Goal of the exercise: Give back exactly the lines from the "then improved by" line to the final line of the records, and only those, minus any pictures.

[Collected data]
= = = = =
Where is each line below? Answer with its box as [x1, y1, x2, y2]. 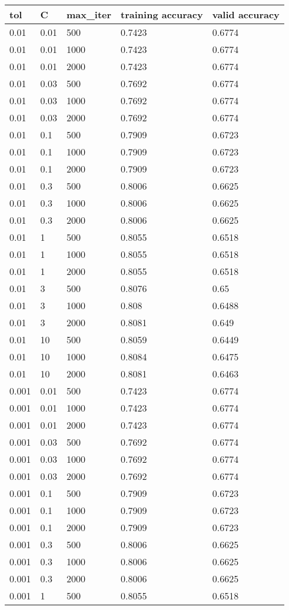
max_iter [66, 8, 112, 21]
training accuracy [121, 8, 203, 21]
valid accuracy [212, 8, 280, 21]
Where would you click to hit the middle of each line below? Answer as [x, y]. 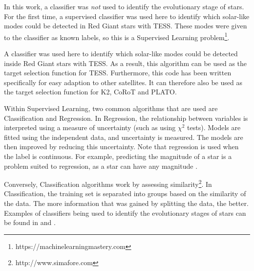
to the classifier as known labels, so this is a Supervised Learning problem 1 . [117, 36]
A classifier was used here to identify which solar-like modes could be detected [121, 54]
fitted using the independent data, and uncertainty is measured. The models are [124, 137]
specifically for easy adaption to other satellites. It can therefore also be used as [123, 82]
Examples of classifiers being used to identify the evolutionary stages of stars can [125, 213]
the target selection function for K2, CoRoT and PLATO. [90, 92]
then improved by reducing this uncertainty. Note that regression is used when [121, 147]
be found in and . [30, 222]
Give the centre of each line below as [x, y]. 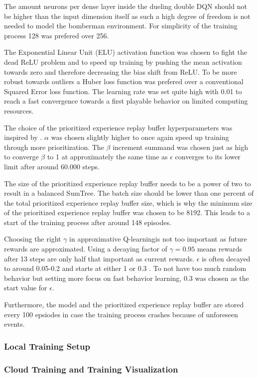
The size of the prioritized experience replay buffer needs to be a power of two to [128, 183]
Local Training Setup [47, 346]
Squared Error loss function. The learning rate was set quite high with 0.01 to [123, 91]
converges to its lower [208, 157]
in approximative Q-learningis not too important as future [158, 239]
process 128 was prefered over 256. [57, 35]
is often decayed [226, 258]
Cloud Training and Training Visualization [91, 369]
= = = = =
Result below:
then improved by reducing this uncertainty. Note that regression is used when [121, 147]
be found in and . [30, 222]
Give the centre of each line below as [x, y]. 
The size of the prioritized experience replay buffer needs to be a power of two to [128, 183]
Local Training Setup [47, 346]
Squared Error loss function. The learning rate was set quite high with 0.01 to [123, 91]
converges to its lower [208, 157]
in approximative Q-learningis not too important as future [158, 239]
process 128 was prefered over 256. [57, 35]
is often decayed [226, 258]
Cloud Training and Training Visualization [91, 369]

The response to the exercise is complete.